这是一种矢量化方法,利用broadcasting和masking/boolean-indexing-
r = np.arange(dimension)
mask = r[:,None] < r # Or in one step : ~np.tri(dimension,dtype=bool)
matrix[mask] = register
matrix.T[mask] = register
如果您需要dimension根据给定进行计算register,我们可以使用:
dimension = int(np.ceil(np.sqrt(2*len(register))))
并且断言dimension,我们可以:
assert dimension*(dimension-1)//2 == len(register)

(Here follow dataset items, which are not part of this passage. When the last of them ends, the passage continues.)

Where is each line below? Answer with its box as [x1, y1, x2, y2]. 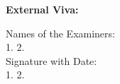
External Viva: [6, 2, 79, 16]
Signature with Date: [6, 53, 97, 68]
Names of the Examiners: [6, 25, 115, 40]
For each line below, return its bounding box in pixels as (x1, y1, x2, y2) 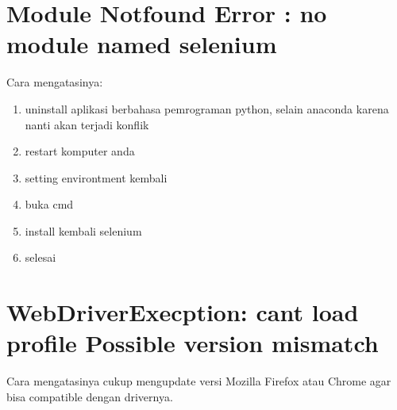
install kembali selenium (25, 222, 142, 239)
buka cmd (25, 196, 74, 213)
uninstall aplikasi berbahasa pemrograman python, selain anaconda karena (25, 100, 389, 117)
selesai (25, 249, 56, 266)
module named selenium (6, 28, 277, 60)
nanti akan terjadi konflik (25, 116, 149, 132)
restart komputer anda (25, 143, 135, 159)
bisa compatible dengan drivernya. (6, 388, 173, 404)
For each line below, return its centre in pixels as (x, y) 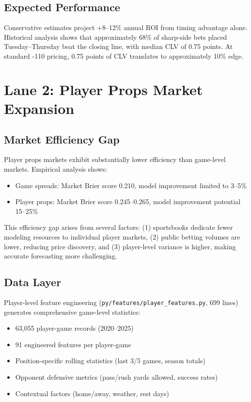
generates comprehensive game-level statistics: (72, 312)
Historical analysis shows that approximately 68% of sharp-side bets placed (116, 37)
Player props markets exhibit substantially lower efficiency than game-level (115, 159)
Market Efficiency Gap (62, 139)
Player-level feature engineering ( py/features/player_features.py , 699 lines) (121, 302)
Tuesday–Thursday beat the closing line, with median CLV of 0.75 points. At (118, 46)
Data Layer (33, 282)
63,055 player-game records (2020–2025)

另外,对于性能,请考虑使用数组版本register.
样品运行 -
In [43]: import numpy as np
...: dimension = 4 # other matrices' dimensions will be larger
...: matrix = np.zeros((dimension,dimension))
...:
...: register = [11, 12, 13, 23, 24, 34]
In [44]: r = np.arange(dimension)
...: mask = r[:,None] < r
...: matrix[mask] = register
...: matrix.T[mask] = register
In [45]: matrix
Out[45]:
array([[ 0., 11., 12., 13.],
[11., 0., 23., 24.],
[12., 23., 0., 34.],
[13., 24., 34., 0.]])
怎么masking可能比生成所有三角形指数更好
生成索引会占用比创建布尔数组更多的内存,因为布尔数组本质上具有内存效率,因此转换为更好的性能,尤其是在大型数组上.关于此的时间会试图证明 -
In [3]: import numpy as np
...: dimension = 5000 # other matrices' dimensions will be larger
...: register = np.random.randint(0,10,dimension*(dimension-1)//2)
# With masking and boolean-indexing
In [4]: %%timeit
...: matrix = np.zeros((dimension,dimension),dtype=int)
...: r = np.arange(dimension)
...: mask = r[:,None] < r
...: matrix[mask] = register
...: matrix.T[mask] = register
10 loops, best of 3: 108 ms per loop
# With triangular indices indexing
In [5]: %%timeit
...: N = dimension
...: matrix = np.zeros((dimension,dimension),dtype=int)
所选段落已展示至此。